Please let me know if you have any ideas that can improve this script. I’m not an AppleScript guru, so someone might just know how to keep that annoying Finereader icon from jumping.



No. 1 — January 4th, 2010 at 8:55 pm
[...] Update: The script on this page works only with Leopard (10.5). Get the Snow Leopard version here [...]
No. 2 — January 7th, 2010 at 2:32 am
Excellent script!
I had to change the string “ScanSnap Manager” to “ScanSnap Manager S1500M” to get it working, but now it is working like a charm.
The only thing I noticed is the quality of the output of the PDF’s from Finereader.

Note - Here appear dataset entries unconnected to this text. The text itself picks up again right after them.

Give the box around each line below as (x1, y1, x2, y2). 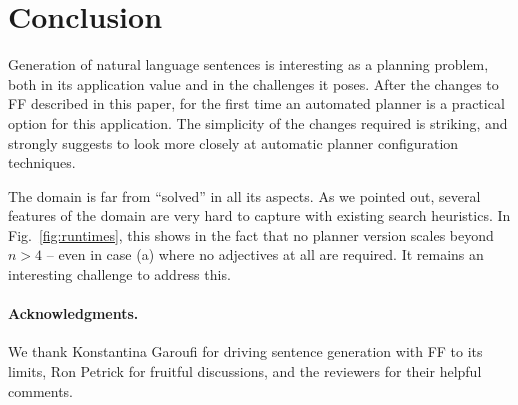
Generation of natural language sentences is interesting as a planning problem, (8, 54, 489, 75)
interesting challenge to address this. (8, 264, 231, 285)
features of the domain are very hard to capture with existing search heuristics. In (8, 205, 511, 226)
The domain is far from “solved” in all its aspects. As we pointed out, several (8, 185, 481, 206)
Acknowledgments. (8, 303, 139, 324)
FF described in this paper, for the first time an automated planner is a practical (8, 93, 505, 114)
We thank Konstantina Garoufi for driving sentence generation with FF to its (8, 341, 483, 362)
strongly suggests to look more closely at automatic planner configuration (8, 132, 459, 153)
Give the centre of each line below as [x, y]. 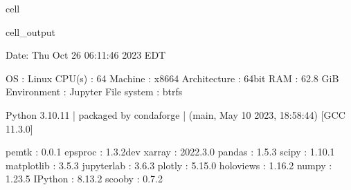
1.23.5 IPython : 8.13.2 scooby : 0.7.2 [84, 179]
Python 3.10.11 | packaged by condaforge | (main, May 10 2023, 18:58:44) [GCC [175, 114]
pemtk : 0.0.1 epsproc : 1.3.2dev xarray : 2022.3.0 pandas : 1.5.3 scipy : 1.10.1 [170, 152]
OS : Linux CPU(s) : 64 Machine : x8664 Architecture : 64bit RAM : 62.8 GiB [172, 78]
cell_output [30, 31]
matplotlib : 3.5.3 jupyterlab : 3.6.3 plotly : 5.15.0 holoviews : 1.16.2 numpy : [169, 165]
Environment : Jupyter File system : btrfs [94, 92]
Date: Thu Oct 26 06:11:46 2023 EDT [86, 55]
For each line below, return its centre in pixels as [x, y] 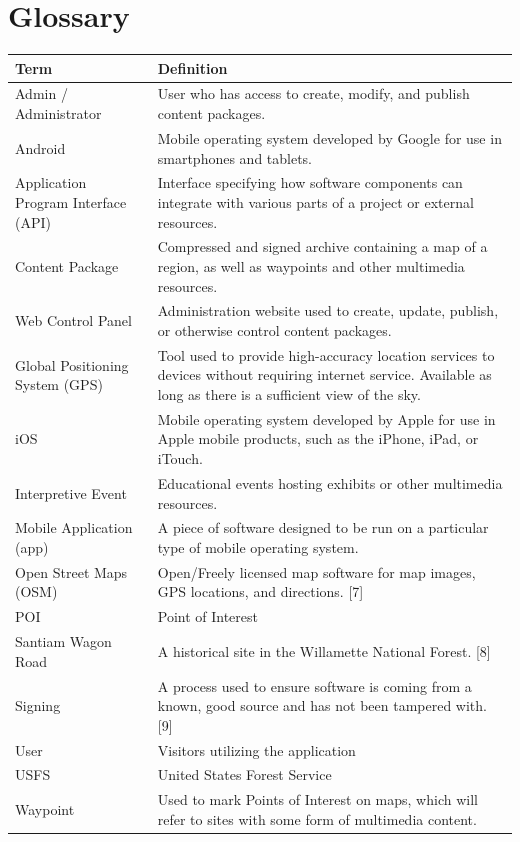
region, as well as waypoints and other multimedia [311, 265]
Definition [192, 67]
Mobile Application [74, 527]
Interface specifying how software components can [310, 182]
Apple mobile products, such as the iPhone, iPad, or [318, 438]
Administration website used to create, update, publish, [328, 310]
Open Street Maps [71, 571]
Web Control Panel [73, 320]
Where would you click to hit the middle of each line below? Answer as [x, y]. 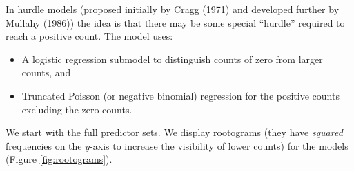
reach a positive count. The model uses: [89, 36]
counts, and [46, 72]
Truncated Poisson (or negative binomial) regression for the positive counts [180, 95]
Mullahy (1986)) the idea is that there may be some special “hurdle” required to [175, 22]
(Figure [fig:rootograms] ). [59, 159]
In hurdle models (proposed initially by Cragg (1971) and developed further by [173, 9]
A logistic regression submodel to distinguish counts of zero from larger [172, 59]
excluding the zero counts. [77, 109]
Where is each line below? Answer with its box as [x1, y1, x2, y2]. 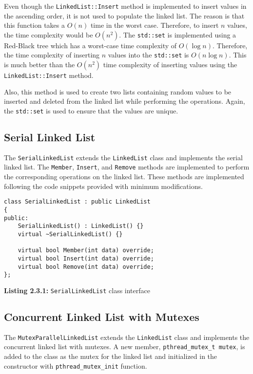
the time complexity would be [4, 29, 93, 39]
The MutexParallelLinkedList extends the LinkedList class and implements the [4, 332, 250, 342]
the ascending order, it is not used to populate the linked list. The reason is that [4, 10, 245, 20]
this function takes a [4, 20, 65, 30]
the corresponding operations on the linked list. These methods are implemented [4, 171, 244, 182]
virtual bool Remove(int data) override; [18, 263, 154, 270]
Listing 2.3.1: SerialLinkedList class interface [4, 285, 150, 295]
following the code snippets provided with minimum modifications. [4, 181, 203, 191]
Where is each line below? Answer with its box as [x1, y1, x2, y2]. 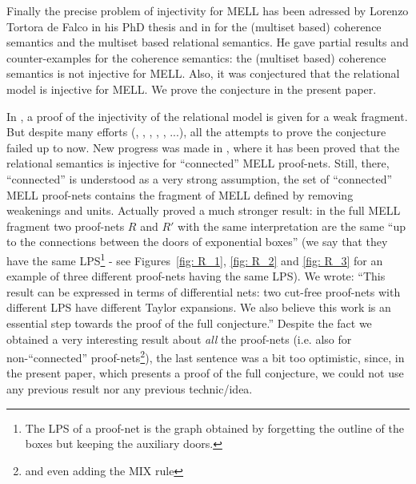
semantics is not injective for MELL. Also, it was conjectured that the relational [6, 65, 400, 82]
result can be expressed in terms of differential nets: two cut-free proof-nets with [6, 283, 401, 300]
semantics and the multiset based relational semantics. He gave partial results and [6, 34, 409, 50]
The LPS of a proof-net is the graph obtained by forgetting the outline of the [25, 419, 404, 436]
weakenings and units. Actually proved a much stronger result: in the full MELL [6, 202, 401, 219]
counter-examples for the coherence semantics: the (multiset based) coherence [6, 49, 386, 66]
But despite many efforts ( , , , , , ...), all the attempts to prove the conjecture [6, 123, 386, 140]
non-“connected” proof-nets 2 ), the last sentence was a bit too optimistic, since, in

It doesn’t look as good as the original scan. Do you have any ideas how to improve that?
No. 3 — January 8th, 2010 at 5:10 pm
Glad to hear it works for you!
And yes, I would expect that a couple text strings might need to be tweaked to go from one ScanSnap to the other.
As far as the quality, this is likely a consequence of settings in Finereader.
I launched FineReader for ScanSnap Preferences and clicked on the Scan to Searchable PDF tab.
On this tab I have selected the following:
Save mode: Text under page image
Quality: High (for printing)
Format: Automatic
I imagine your Quality setting might be on one of the lower settings right now.